The Augusmin beside him piped up, "It only takes a thousand to gain immortality!"

"Immortality? Seriously?" Apella scoffed.

"I don't see why not, Living Jade Empire already has fountains of youth," Jade pointed out.

Skyheart Snowsong merely replied to the elder rather dryly, "The tree's fruit probably tastes like swamp muck then."

A ripple of reaction spread across the gently rolling sea of figures. 

"Why, how could you, why would you even..?" the younger Augusmin spluttered.

"Medicine always tastes bad," Harmony assured them.

"It is certainly the most delectable fruit in existence!" the elder objected.

"Ever had an apple?" Harmony asked laughingly.

"No, I haven't had the opportunity," the elder replied.

"I might have one." Sky shifted the mirror to point at the sky as she reached for her storage ring.

"Don't let the foreigner trick you!" one of the younger Augusmin shouted at the eldest.

"The energy the tree gifts us is worth more than the most delicious food imaginable," another added confidently.

Another ripple spread through the Augusmin as Sky held out an apple.

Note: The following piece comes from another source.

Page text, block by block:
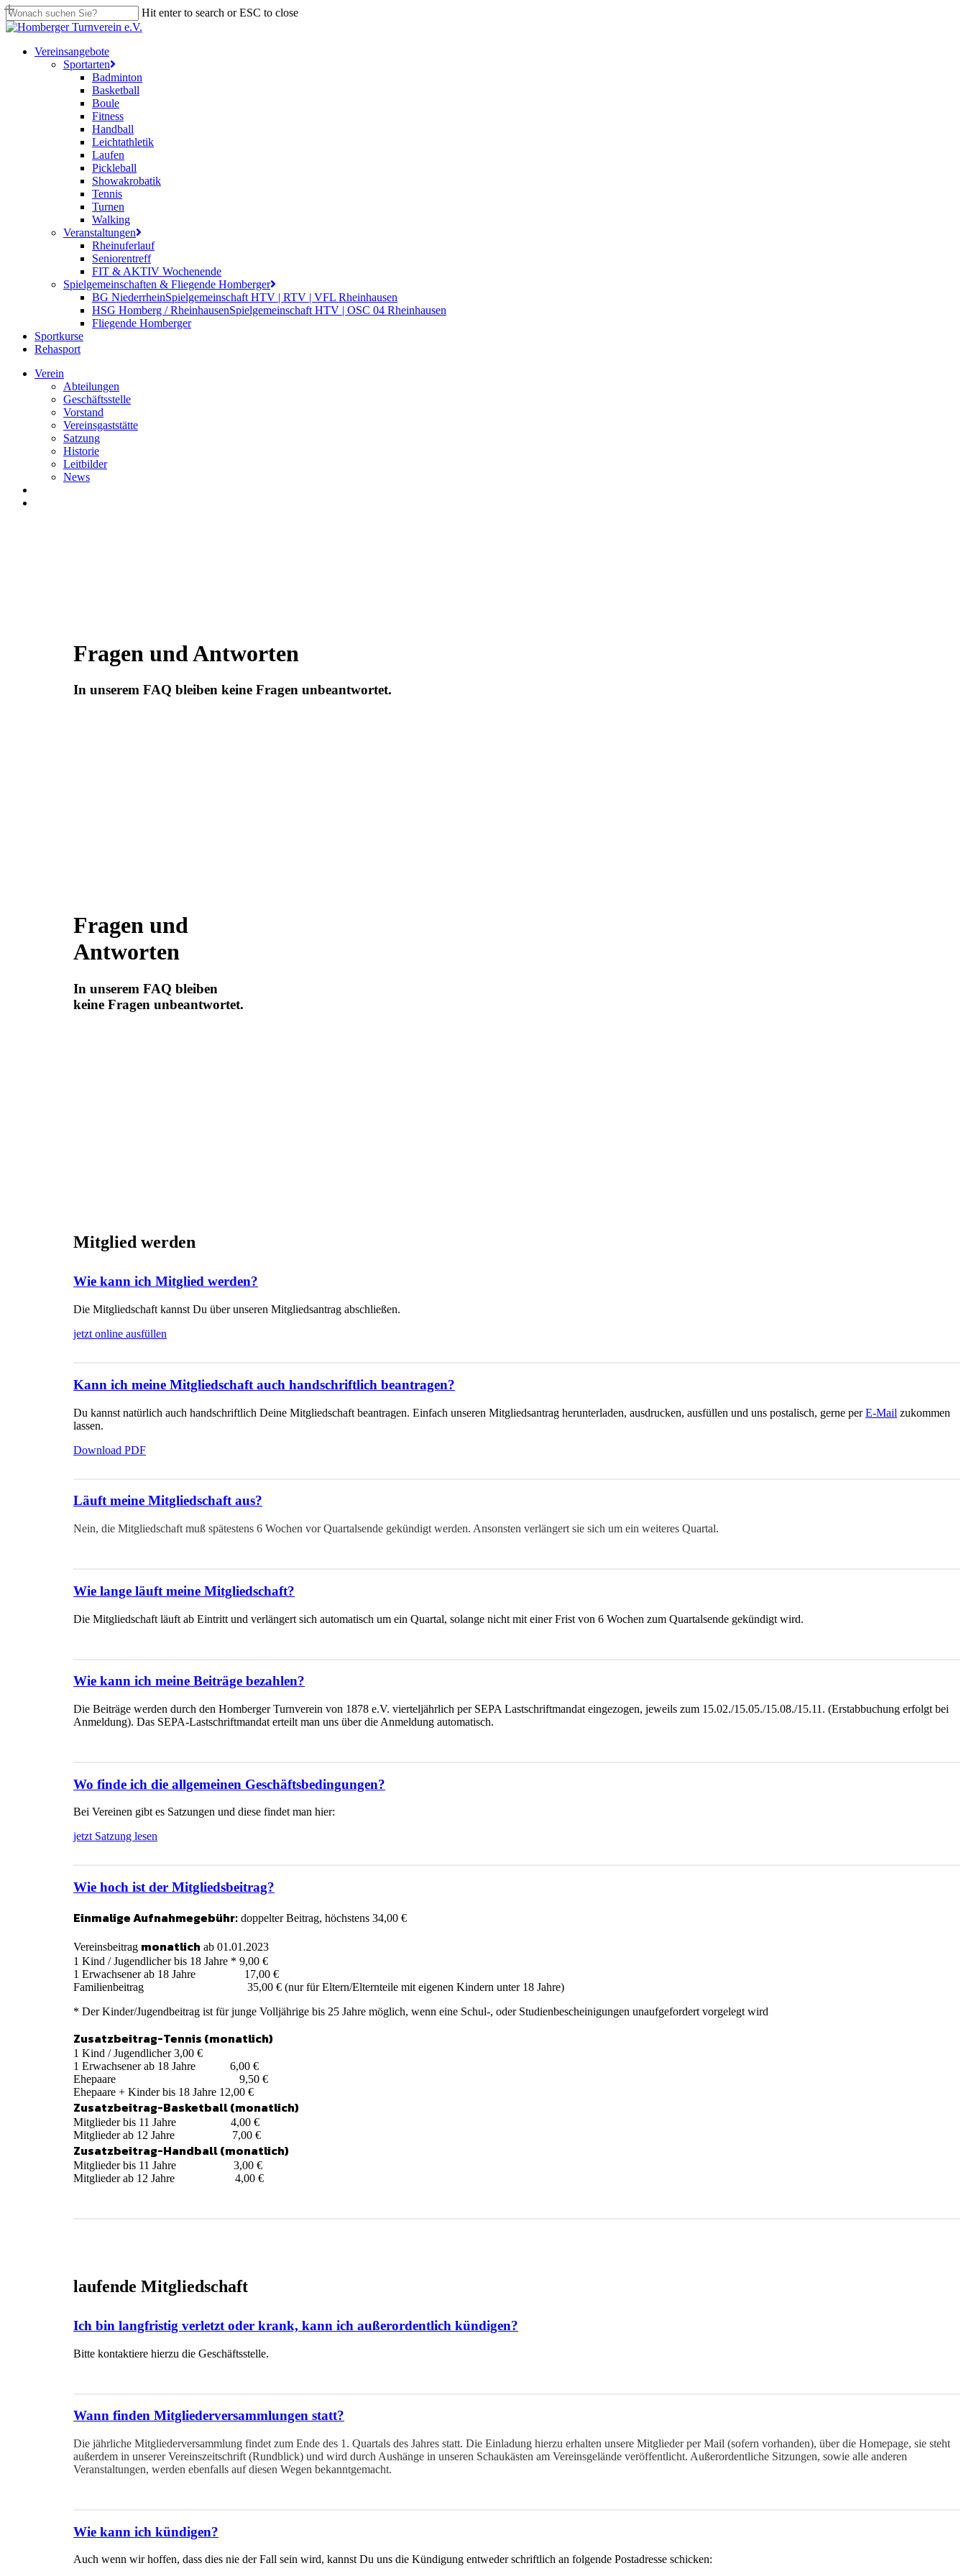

The Augusmin stared at it ascance, as though it were the strangest object they had ever seen.

The Augusmin elder's ears swiveled for a moment, and then he shook his head. "Thank you, but I decline. You won't trick one of the tree's precious leaves out of me that easily."

"You can just have it. I will gift it to you freely," Sky promised.

The elder tilted his head, but then shook it in negation again a moment later. "I will still decline," he said firmly.